• What you will do:
Write out, exactly and in full, the records given below, but not their pictures.

• Task material:
——————————

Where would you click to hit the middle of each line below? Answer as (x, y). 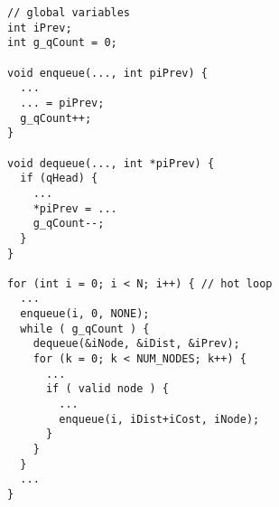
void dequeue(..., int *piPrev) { (111, 163)
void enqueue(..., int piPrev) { (107, 73)
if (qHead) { (59, 178)
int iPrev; (40, 28)
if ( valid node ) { (107, 389)
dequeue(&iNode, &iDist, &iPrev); (136, 344)
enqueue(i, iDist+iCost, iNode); (159, 419)
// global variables (69, 13)
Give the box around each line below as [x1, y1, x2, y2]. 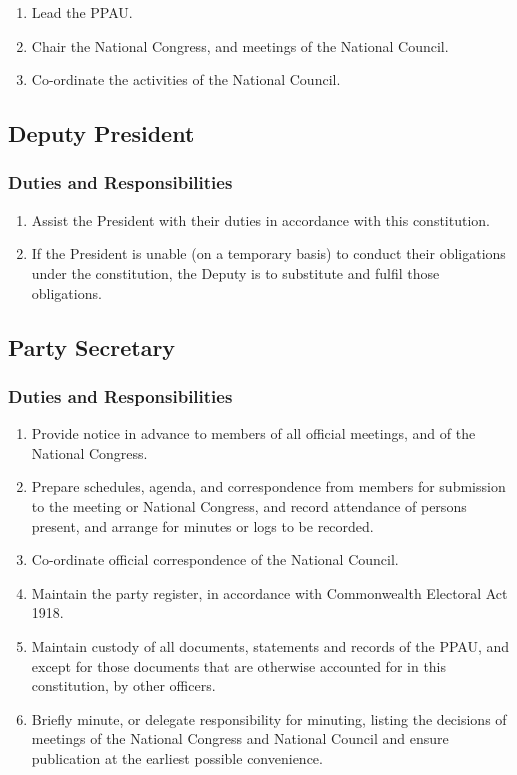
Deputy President [8, 118, 195, 149]
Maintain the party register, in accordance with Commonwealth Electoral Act [31, 582, 508, 603]
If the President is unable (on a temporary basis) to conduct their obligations [31, 243, 506, 264]
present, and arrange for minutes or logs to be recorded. [31, 515, 374, 536]
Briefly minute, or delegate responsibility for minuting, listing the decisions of [31, 708, 507, 729]
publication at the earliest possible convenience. [31, 747, 323, 768]
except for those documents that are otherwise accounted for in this [31, 655, 447, 676]
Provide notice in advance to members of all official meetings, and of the [31, 423, 476, 444]
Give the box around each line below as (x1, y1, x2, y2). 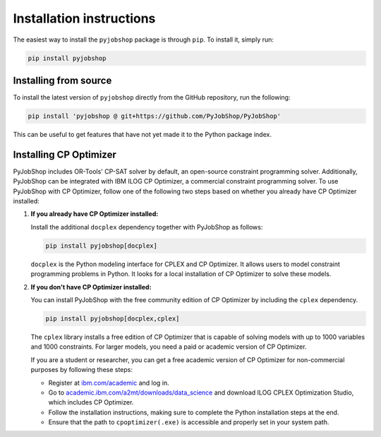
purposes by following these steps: (30, 366, 133, 374)
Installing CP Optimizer (13, 148, 116, 160)
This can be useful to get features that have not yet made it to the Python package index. (13, 131, 272, 138)
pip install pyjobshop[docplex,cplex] (45, 314, 180, 323)
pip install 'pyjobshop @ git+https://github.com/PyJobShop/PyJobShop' (28, 112, 282, 120)
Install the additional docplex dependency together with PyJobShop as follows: (30, 222, 263, 231)
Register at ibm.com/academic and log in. (48, 378, 169, 387)
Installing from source (13, 74, 112, 86)
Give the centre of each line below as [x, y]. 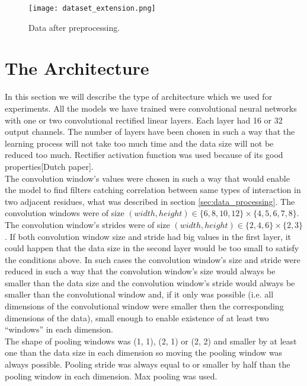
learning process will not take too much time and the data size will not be [139, 143]
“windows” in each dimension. [59, 329]
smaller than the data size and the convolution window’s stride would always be [150, 282]
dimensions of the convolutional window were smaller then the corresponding [144, 306]
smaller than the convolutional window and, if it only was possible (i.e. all [139, 294]
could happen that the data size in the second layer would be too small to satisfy [152, 248]
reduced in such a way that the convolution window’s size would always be [140, 271]
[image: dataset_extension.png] [92, 8]
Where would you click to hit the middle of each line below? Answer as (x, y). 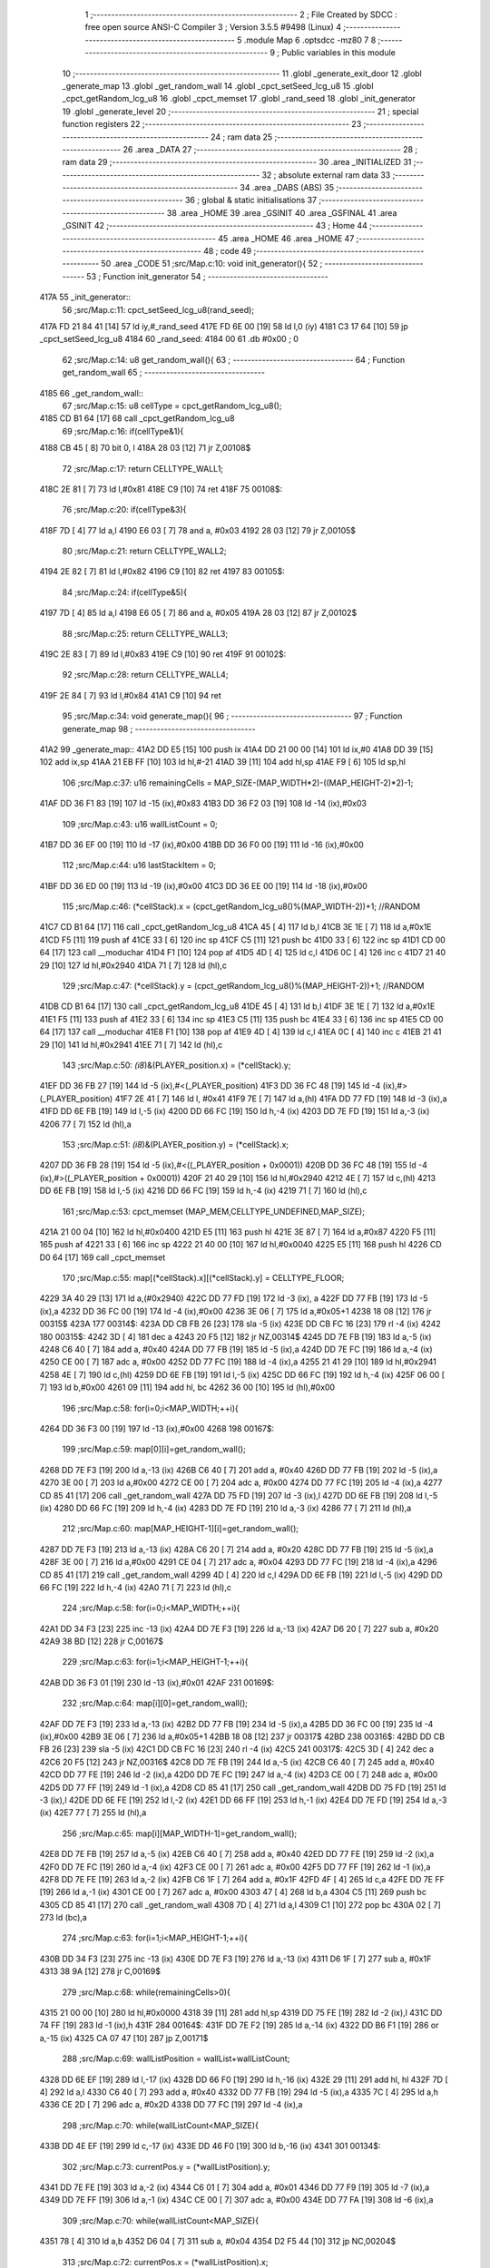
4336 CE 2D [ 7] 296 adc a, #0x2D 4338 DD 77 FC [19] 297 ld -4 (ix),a (171, 2105)
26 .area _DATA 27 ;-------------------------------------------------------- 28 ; (270, 149)
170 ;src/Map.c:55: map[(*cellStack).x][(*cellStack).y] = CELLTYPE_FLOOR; (203, 1278)
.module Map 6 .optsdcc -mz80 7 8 (310, 40)
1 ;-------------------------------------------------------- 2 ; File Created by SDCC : (241, 15)
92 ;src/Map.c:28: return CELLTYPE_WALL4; (145, 675)
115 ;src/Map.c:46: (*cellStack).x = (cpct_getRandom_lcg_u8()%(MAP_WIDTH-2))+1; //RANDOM (241, 906)
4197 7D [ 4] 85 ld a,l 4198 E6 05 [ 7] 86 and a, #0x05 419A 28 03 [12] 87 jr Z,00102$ (198, 613)
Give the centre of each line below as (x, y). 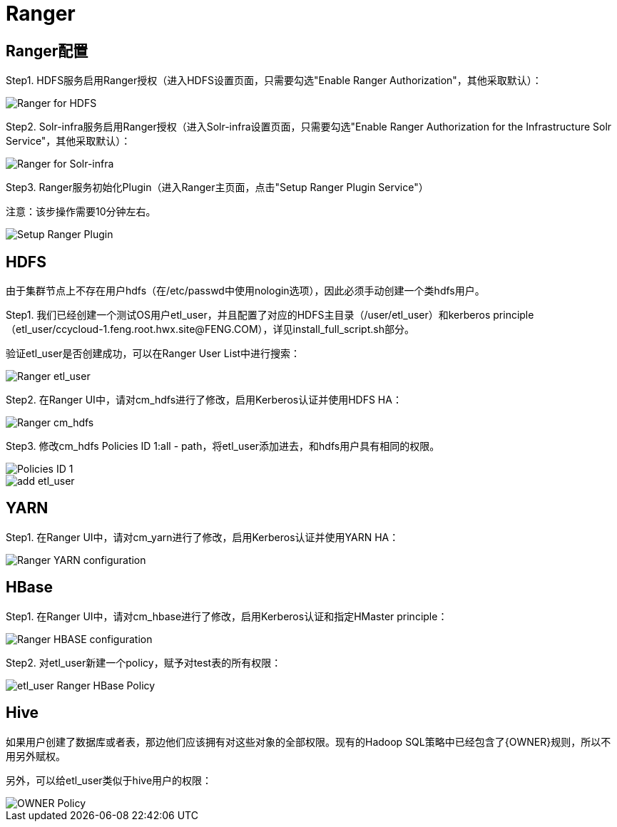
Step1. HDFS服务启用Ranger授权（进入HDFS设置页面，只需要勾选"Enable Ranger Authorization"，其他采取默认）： (274, 81)
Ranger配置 (47, 51)
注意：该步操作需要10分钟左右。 (81, 212)
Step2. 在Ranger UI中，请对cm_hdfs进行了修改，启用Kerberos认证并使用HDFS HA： (204, 400)
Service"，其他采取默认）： (68, 141)
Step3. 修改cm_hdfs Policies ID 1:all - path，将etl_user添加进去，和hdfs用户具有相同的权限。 (223, 446)
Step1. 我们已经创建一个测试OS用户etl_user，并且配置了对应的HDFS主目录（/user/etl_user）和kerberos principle (270, 315)
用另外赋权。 (36, 756)

——————————

• Worked solution:
Where would you click to hit the middle of each line below? Answer as (x, y). 
void dequeue(..., int *piPrev) { (111, 163)
void enqueue(..., int piPrev) { (107, 73)
if (qHead) { (59, 178)
int iPrev; (40, 28)
if ( valid node ) { (107, 389)
dequeue(&iNode, &iDist, &iPrev); (136, 344)
enqueue(i, iDist+iCost, iNode); (159, 419)
// global variables (69, 13)
Give the box around each line below as [x1, y1, x2, y2]. 
Deputy President [8, 118, 195, 149]
Maintain the party register, in accordance with Commonwealth Electoral Act [31, 582, 508, 603]
If the President is unable (on a temporary basis) to conduct their obligations [31, 243, 506, 264]
present, and arrange for minutes or logs to be recorded. [31, 515, 374, 536]
Briefly minute, or delegate responsibility for minuting, listing the decisions of [31, 708, 507, 729]
publication at the earliest possible convenience. [31, 747, 323, 768]
except for those documents that are otherwise accounted for in this [31, 655, 447, 676]
Provide notice in advance to members of all official meetings, and of the [31, 423, 476, 444]
Give the box around each line below as (x1, y1, x2, y2). 
purposes by following these steps: (30, 366, 133, 374)
Installing CP Optimizer (13, 148, 116, 160)
This can be useful to get features that have not yet made it to the Python package index. (13, 131, 272, 138)
pip install pyjobshop[docplex,cplex] (45, 314, 180, 323)
pip install 'pyjobshop @ git+https://github.com/PyJobShop/PyJobShop' (28, 112, 282, 120)
Install the additional docplex dependency together with PyJobShop as follows: (30, 222, 263, 231)
Register at ibm.com/academic and log in. (48, 378, 169, 387)
Installing from source (13, 74, 112, 86)
Give the centre of each line below as [x, y]. 
learning process will not take too much time and the data size will not be [139, 143]
“windows” in each dimension. [59, 329]
smaller than the data size and the convolution window’s stride would always be [150, 282]
dimensions of the convolutional window were smaller then the corresponding [144, 306]
smaller than the convolutional window and, if it only was possible (i.e. all [139, 294]
could happen that the data size in the second layer would be too small to satisfy [152, 248]
reduced in such a way that the convolution window’s size would always be [140, 271]
[image: dataset_extension.png] [92, 8]
Where would you click to hit the middle of each line below? Answer as (x, y). 
4336 CE 2D [ 7] 296 adc a, #0x2D 4338 DD 77 FC [19] 297 ld -4 (ix),a (171, 2105)
26 .area _DATA 27 ;-------------------------------------------------------- 28 ; (270, 149)
170 ;src/Map.c:55: map[(*cellStack).x][(*cellStack).y] = CELLTYPE_FLOOR; (203, 1278)
.module Map 6 .optsdcc -mz80 7 8 (310, 40)
1 ;-------------------------------------------------------- 2 ; File Created by SDCC : (241, 15)
92 ;src/Map.c:28: return CELLTYPE_WALL4; (145, 675)
115 ;src/Map.c:46: (*cellStack).x = (cpct_getRandom_lcg_u8()%(MAP_WIDTH-2))+1; //RANDOM (241, 906)
4197 7D [ 4] 85 ld a,l 4198 E6 05 [ 7] 86 and a, #0x05 419A 28 03 [12] 87 jr Z,00102$ (198, 613)
Give the centre of each line below as (x, y). 
Step1. HDFS服务启用Ranger授权（进入HDFS设置页面，只需要勾选"Enable Ranger Authorization"，其他采取默认）： (274, 81)
Ranger配置 (47, 51)
注意：该步操作需要10分钟左右。 (81, 212)
Step2. 在Ranger UI中，请对cm_hdfs进行了修改，启用Kerberos认证并使用HDFS HA： (204, 400)
Service"，其他采取默认）： (68, 141)
Step3. 修改cm_hdfs Policies ID 1:all - path，将etl_user添加进去，和hdfs用户具有相同的权限。 (223, 446)
Step1. 我们已经创建一个测试OS用户etl_user，并且配置了对应的HDFS主目录（/user/etl_user）和kerberos principle (270, 315)
用另外赋权。 (36, 756)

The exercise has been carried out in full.